110 lines (79 loc) · 8.96 KB

atomic_queue

multiple-producer-multiple-consumer C++14 lock-free queues based on std::atomic<>.

The main design principle these queues adhere to is simplicity: fixed size buffer, the bare minimum of atomic operations.

These qualities are also limitations:

  • The maximum queue size must be set at compile time (fastest) or construction time (slower).
  • There are no blocking push/pop functions.

Nevertheless, ultra-low-latency applications need just that and nothing more. The simplicity pays off, see the throughput and latency benchmarks.

Available containers are:

  • AtomicQueue - a fixed size ring-buffer for atomic elements.
  • OptimistAtomicQueue - a faster fixed size ring-buffer for atomic elements which busy-waits when empty or full.
  • AtomicQueue2 - a fixed size ring-buffer for non-atomic elements.
  • OptimistAtomicQueue2 - a faster fixed size ring-buffer for non-atomic elements which busy-waits when empty or full.

These containers have corresponding AtomicQueueB, OptimistAtomicQueueB, AtomicQueueB2, OptimistAtomicQueueB2 versions where the buffer size is specified as an argument to the constructor. The B versions are slower.

Totally ordered mode is supported. In this mode consumers receive messages in the same FIFO order the messages were posted. This mode is supported for push and pop functions, but for not the try_ versions. On Intel x86 the totally ordered mode has 0 cost, as of 2019.

Single-producer-single-consumer mode is supported. In this mode, no read-modify-write instructions are necessary, only the atomic loads and stores. That improves queue throughput significantly.

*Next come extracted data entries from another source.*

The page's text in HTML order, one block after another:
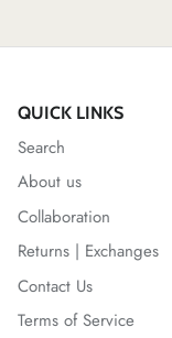
QUICK LINKS
Search
About us
Collaboration
Returns | Exchanges
Contact Us
Terms of Service
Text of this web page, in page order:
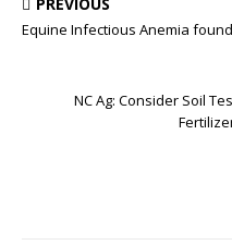
Equine Infectious Anemia
NC Ag: Consider Soil
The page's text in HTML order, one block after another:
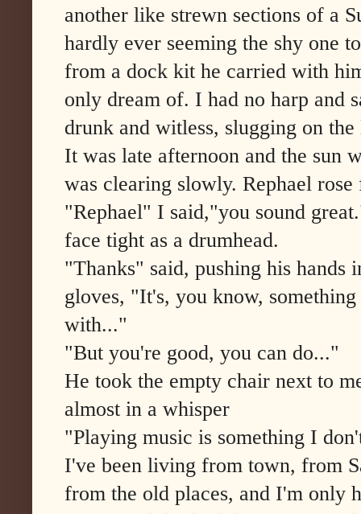
another like strewn sections of a
hardly ever seeming the shy one
from a dock kit he carried with
only dream of. I had no harp and
drunk and witless, slugging on
It was late afternoon and the sun
was clearing slowly. Rephael
"Rephael" I said,"you sound
face tight as a drumhead.
"Thanks" said, pushing his hands
gloves, "It's, you know,
with..."
"But you're good, you can do..."
He took the empty chair next to
almost in a whisper
"Playing music is something I
I've been living from town, from
from the old places, and I'm only
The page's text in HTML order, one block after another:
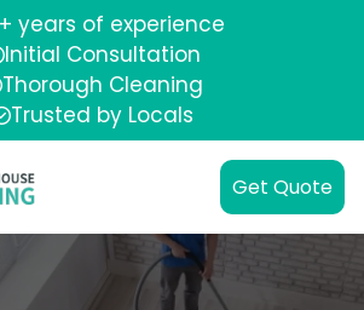
years of experience
Initial Consultation
Thorough Cleaning
Trusted by Locals
Get Quote
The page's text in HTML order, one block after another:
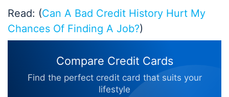
Read: (Can A Bad Credit History Hurt My
Chances Of Finding A Job?)
Compare Credit Cards
Find the perfect credit card that suits your
lifestyle
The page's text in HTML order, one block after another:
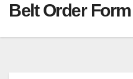
Belt Order Form
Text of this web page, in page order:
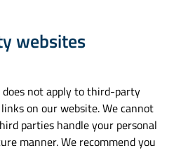
websites
not apply to third-party
on our website. We cannot
parties handle your personal
manner. We recommend you

A few well-known containers are used for reference in the benchmarks:

  • boost::lockfree::spsc_queue - a wait-free single-producer-single-consumer queue from Boost library.
  • boost::lockfree::queue - a lock-free multiple-producer-multiple-consumer queue from Boost library.
  • pthread_spinlock - a locked fixed size ring-buffer with pthread_spinlock_t.
  • moodycamel::ConcurrentQueue - a lock-free multiple-producer-multiple-consumer queue used in non-blocking mode.
  • moodycamel::ReaderWriterQueue - a lock-free single-producer-single-consumer queue used in non-blocking mode.
  • tbb::spin_mutex - a locked fixed size ring-buffer with tbb::spin_mutex from Intel Threading Building Blocks.
  • tbb::speculative_spin_mutex - a locked fixed size ring-buffer with tbb::speculative_spin_mutex from Intel Threading Building Blocks. This type of mutex uses hardware lock elision based on Intel TSX extension, which is now known to be a good side-channel that bypasses memory protection, so that Intel recommends disabling TSX extension to mitigate. AMD CPUs don't support this extension. The benchmark for this queue type is going to be removed in the future.
  • tbb::concurrent_bounded_queue - eponymous queue used in non-blocking mode from Intel Threading Building Blocks.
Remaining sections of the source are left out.